### WORK ORDER
Exactly as written, give again the line with "modified : (35, 63)" and all subsequent lines through the end of the records.

### Records from a data source
=== Begin Enclosure ===
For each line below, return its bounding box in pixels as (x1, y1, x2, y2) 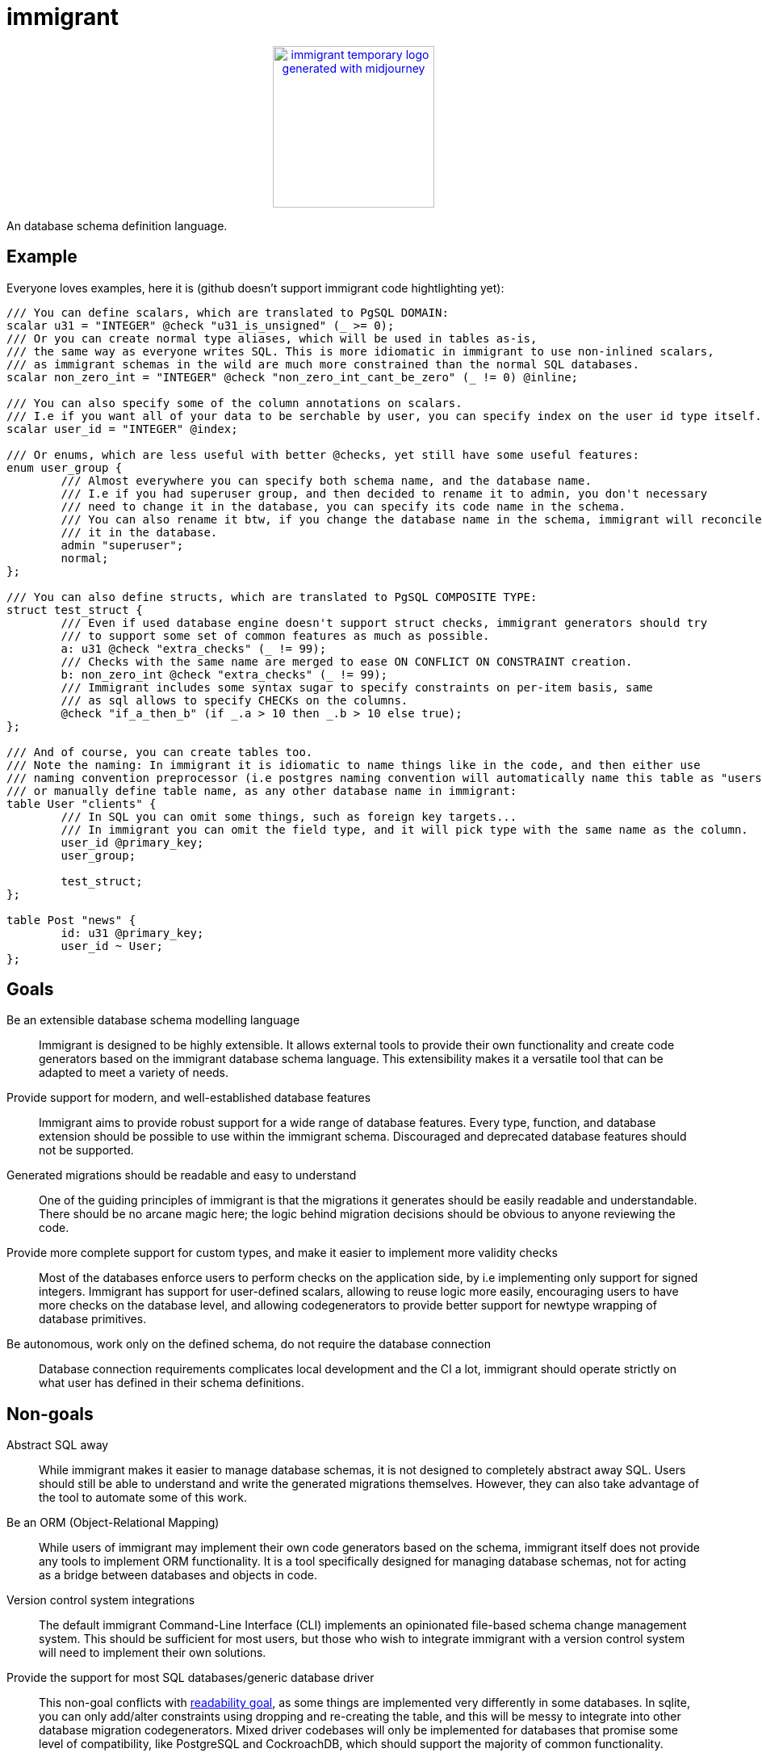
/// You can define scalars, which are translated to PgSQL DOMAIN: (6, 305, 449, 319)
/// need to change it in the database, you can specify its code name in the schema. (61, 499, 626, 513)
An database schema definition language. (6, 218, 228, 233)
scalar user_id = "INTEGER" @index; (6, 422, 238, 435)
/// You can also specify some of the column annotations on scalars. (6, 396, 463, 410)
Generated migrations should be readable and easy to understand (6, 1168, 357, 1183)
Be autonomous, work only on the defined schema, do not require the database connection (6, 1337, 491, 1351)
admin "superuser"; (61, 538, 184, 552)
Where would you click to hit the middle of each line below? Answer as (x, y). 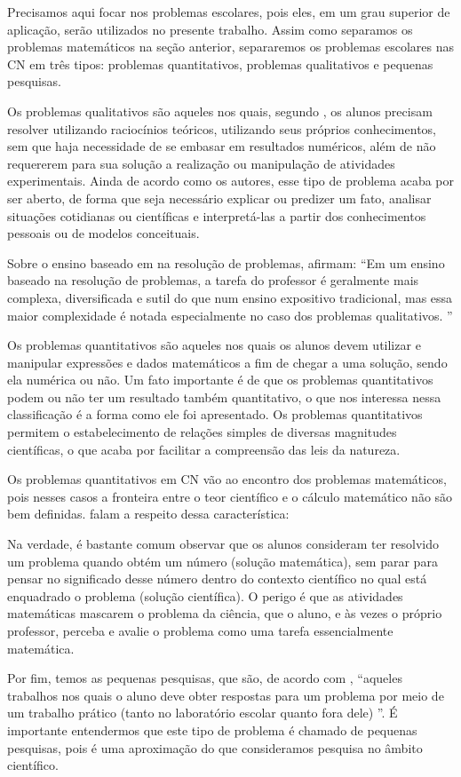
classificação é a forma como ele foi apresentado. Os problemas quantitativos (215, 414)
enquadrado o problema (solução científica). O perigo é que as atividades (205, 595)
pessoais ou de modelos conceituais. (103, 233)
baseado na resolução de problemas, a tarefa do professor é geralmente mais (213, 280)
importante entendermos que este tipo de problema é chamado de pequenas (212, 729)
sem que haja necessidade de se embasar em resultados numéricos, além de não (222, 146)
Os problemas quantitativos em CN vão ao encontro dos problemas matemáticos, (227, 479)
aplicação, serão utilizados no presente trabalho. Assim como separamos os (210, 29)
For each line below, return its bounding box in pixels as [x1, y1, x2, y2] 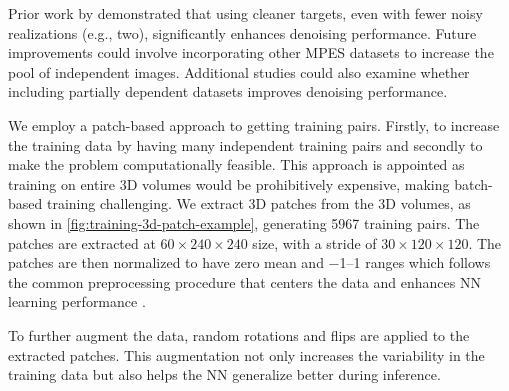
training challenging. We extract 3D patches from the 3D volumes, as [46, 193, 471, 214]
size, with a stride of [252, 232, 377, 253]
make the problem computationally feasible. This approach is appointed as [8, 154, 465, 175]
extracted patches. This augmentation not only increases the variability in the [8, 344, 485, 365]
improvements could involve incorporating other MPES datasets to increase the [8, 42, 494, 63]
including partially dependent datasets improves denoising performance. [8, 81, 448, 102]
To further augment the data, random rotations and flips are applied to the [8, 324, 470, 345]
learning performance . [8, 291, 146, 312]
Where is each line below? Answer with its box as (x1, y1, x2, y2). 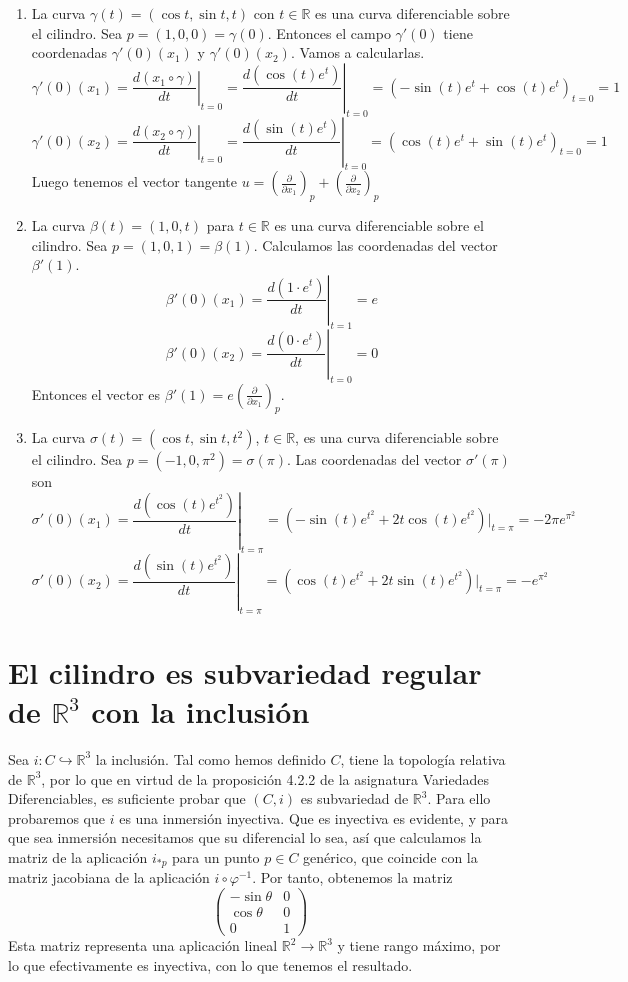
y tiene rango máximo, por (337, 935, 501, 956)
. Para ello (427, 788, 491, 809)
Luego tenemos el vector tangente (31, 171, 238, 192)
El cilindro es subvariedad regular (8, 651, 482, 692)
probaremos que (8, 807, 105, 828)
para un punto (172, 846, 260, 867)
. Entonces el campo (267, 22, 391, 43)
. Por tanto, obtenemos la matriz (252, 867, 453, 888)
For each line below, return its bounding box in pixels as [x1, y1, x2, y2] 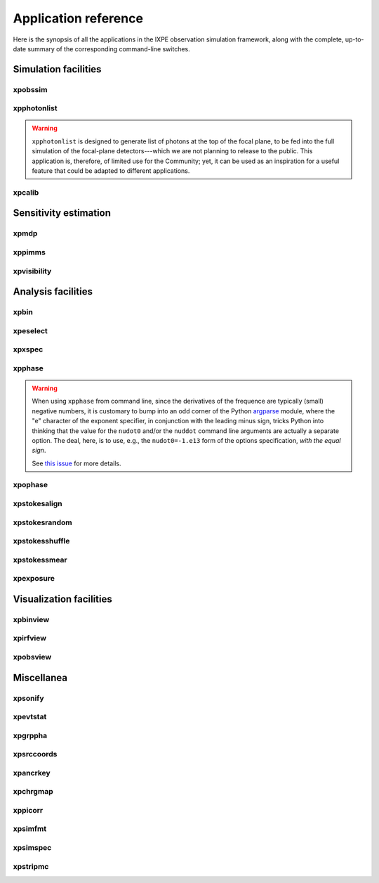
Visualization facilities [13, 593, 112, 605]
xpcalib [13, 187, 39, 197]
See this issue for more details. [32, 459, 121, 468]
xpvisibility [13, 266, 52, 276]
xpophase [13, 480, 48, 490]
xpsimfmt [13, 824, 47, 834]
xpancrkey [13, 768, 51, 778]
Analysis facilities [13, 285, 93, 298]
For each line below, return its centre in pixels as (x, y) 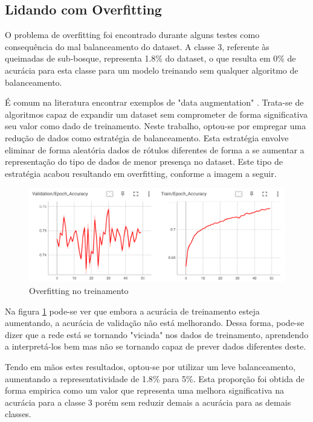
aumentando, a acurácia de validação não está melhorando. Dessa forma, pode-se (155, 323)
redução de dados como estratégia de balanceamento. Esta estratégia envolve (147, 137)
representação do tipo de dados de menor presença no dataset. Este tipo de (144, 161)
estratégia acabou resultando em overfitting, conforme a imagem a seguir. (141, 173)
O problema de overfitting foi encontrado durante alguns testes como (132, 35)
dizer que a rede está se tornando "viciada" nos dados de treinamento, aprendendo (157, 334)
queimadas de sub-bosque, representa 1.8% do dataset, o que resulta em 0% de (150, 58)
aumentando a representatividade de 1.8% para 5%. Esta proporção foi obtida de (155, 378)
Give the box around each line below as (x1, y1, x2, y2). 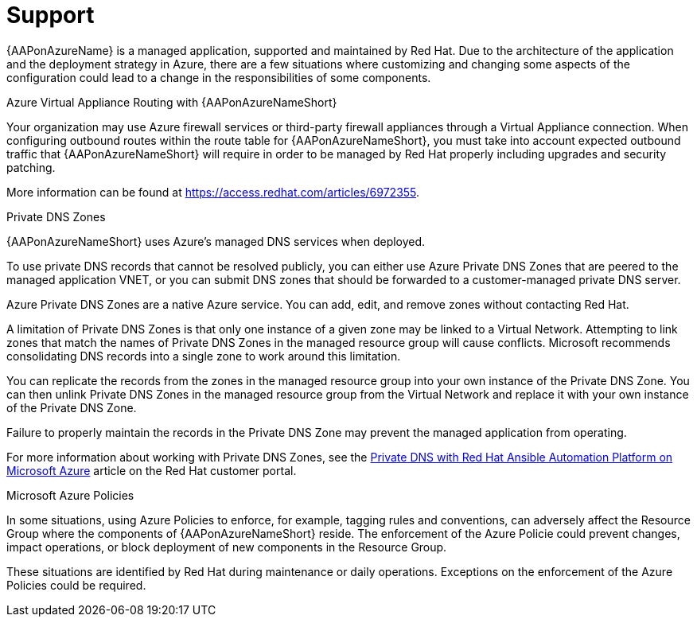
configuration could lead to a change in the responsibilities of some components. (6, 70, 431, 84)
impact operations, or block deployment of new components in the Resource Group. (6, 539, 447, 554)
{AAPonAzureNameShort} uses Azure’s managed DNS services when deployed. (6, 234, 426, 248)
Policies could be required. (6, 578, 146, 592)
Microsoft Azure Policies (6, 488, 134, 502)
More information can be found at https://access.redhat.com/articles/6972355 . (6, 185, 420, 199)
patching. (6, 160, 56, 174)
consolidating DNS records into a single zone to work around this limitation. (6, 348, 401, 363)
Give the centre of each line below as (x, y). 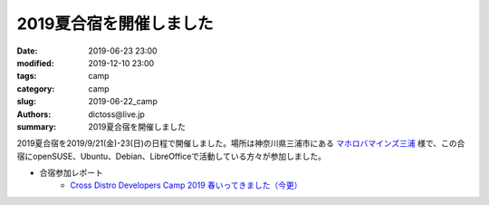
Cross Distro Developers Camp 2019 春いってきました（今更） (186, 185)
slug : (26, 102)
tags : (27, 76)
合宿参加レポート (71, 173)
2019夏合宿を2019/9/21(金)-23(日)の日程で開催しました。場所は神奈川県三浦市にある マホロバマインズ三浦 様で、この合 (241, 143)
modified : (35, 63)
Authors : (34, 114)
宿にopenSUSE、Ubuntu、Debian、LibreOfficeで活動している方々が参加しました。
=== End Enclosure ===
### RESPONSE BOX
modified : (35, 63)
Authors : (34, 114)
宿にopenSUSE、Ubuntu、Debian、LibreOfficeで活動している方々が参加しました。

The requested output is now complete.